Cumhurbaşkanlığına seçilen İsmet İnönü başkanlığında 13 Kasım 1938 Pazar günü toplanan Bakanlar Kurulu, Gazi Mustafa Kemal Atatürk’ün cenaze programı ve geçici kabir meselesini görüştü. Milli Savunma Bakanı Kazım Özalp’ın teklifi doğrultusunda geçici kabir olarak Etnografya Müzesi’nin belirlenmesine karar verildi. Atatürk’ün naaşı, tahnit işlemlerinin tamamlanmasının ardından Türk bayrağı ile örtülerek Dolmabahçe Sarayı Muayede Salonu’na konuldu ve 16 Kasım 1938 sabah saat 10.00’da halkın ziyaretine açıldı. Ziyaretlerin süresi, halkın yoğun ilgisi nedeniyle planlanan gece yarısını aşarak sabaha kadar devam etti. Yaşanan izdihamlar sonucu 11 kişi hayatını kaybetti, kırk kişi ise yaralandı. Bu nedenle cenaze namazının halka açık bir camide kılınması fikri iptal edildi ve sarayda kılınmasına karar verildi. Atatürk’ün kardeşi Makbule Hanım tarafından cenaze namazının nerede kılınacağı önceden Hasan Rıza Soyak’a soruldu. Bunun üzerine dinî zorunluluk tartışılmaya açıldı. İstanbul Üniversitesi İlâhiyat Fakültesi öğretim üyelerinden Ord. Prof. Şerafettin Yaltkaya, cenazenin mutlaka bir camide kılınması gibi şer’i bir zorunluluk bulunmadığını ifade etti ve görüşünü, Millî Mücadele döneminden itibaren Atatürk’ün yanında yer alan Cumhuriyetin ilk Diyanet İşleri Başkanı Rıfat Börekçi ’ye danıştı. Börekçi de Yaltkaya’nın kanaatini doğrulayarak, “Atatürk’ün cenaze namazı, tertemiz hale getirdiği vatanın her köşesinde kılınabilir.” değerlendirmesinde bulundu.

 Atatürk’ün cenaze namazı 19 Kasım 1938 günü Prof. Şerafeddin Yaltkaya imamlığında Dolmabahçe Sarayı Muayede Salonu’nda icra edildi. Namaz, paşalar, subaylar, saray mensupları ve Atatürk’ün yakınlarının katılımıyla, birkaç saf hâlinde gerçekleştirildi. Namaz sonrası naaş, top arabasına konularak Karaköy, Sirkeci ve Gülhane Parkı üzerinden Sarayburnu’na taşındı ve Ankara’ya nakledilmek üzere yola çıktı.

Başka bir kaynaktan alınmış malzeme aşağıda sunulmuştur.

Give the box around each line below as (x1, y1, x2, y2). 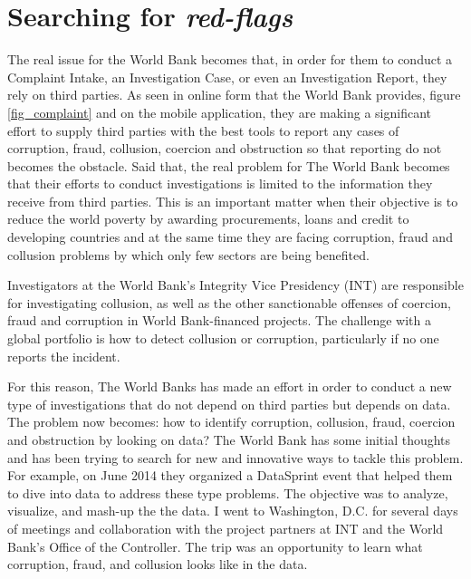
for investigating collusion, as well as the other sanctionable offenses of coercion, (7, 293, 451, 312)
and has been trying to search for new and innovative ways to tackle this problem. (7, 448, 464, 467)
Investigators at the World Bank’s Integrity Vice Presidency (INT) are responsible (7, 275, 464, 294)
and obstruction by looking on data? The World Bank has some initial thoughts (7, 430, 451, 449)
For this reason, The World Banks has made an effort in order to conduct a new (7, 377, 452, 396)
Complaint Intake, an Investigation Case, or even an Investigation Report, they (7, 67, 447, 86)
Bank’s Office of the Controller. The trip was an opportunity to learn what (7, 536, 423, 555)
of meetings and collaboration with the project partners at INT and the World (7, 518, 444, 537)
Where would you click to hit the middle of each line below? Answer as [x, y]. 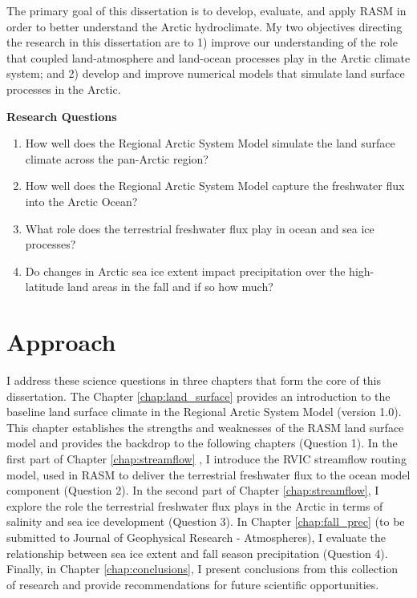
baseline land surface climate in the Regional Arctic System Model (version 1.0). [204, 412]
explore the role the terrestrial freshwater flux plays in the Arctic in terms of [195, 505]
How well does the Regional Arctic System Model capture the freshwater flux [215, 186]
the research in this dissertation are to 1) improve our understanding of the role [202, 42]
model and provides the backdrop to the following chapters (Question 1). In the [202, 443]
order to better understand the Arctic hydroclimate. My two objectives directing [204, 26]
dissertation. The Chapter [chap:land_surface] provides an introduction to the [198, 396]
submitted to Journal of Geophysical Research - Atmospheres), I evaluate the [196, 537]
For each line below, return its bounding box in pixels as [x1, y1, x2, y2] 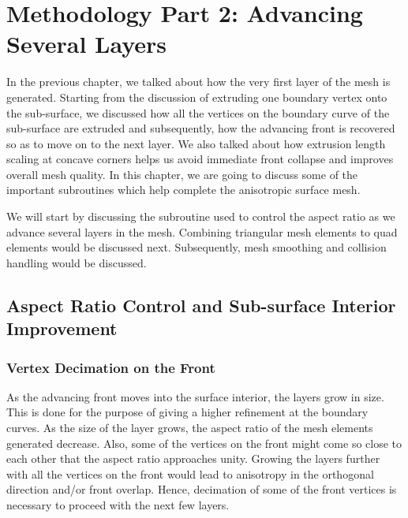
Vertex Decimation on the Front [6, 357, 215, 377]
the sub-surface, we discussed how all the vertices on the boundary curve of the [6, 104, 390, 121]
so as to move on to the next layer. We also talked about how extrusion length [6, 135, 386, 151]
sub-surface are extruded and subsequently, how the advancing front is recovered [6, 120, 395, 136]
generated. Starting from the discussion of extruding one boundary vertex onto [6, 88, 387, 105]
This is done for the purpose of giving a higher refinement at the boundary [6, 404, 369, 420]
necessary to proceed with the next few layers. [6, 496, 230, 512]
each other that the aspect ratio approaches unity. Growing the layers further [6, 450, 380, 467]
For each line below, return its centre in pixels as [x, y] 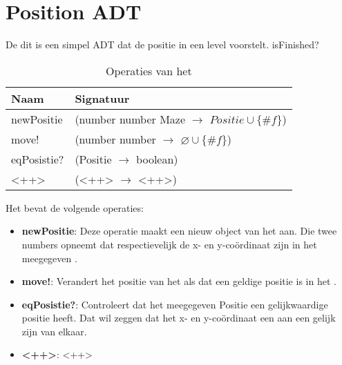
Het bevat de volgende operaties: [75, 207]
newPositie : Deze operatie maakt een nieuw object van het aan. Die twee [179, 231]
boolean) [157, 159]
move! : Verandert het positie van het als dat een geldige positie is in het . [179, 281]
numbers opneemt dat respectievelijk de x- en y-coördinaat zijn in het [169, 244]
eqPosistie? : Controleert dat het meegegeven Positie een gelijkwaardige [175, 304]
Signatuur [102, 98]
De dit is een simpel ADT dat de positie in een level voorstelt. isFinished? [162, 45]
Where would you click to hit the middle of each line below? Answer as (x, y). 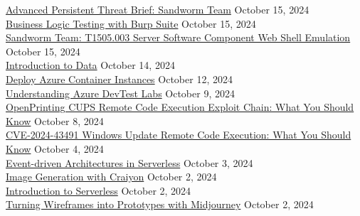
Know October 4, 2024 (55, 148)
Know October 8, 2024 (55, 120)
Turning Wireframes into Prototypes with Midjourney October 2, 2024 (160, 204)
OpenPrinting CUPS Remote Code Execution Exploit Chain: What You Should (180, 107)
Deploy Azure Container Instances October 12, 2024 (119, 79)
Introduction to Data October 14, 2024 (90, 65)
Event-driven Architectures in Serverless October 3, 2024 (129, 162)
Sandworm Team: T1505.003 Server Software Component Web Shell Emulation (178, 37)

Anıtkabir’in inşasına kadar Atatürk’ün naaşı Etnografya Müzesi’nde korundu. Anıtkabir’in inşası için 1941’de uluslararası proje yarışması açıldı. 1944’te Türk mimarlar Emin Onat ve Orhan Arda’nın projesi uygulanmaya başlandı. Dokuz yıllık inşaat süreci tamamlandığında, 4 Kasım 1953’te Atatürk’ün naaşı Etnografya Müzesi’nden alınarak büyük bir törenle 10 Kasım 1953’te Anıtkabir’e nakledildi. Defin töreni Cumhurbaşkanı Celal Bayar, Başbakan Adnan Menderes, İsmet İnönü ve protokol üyelerinin katılımıyla gerçekleştirildi.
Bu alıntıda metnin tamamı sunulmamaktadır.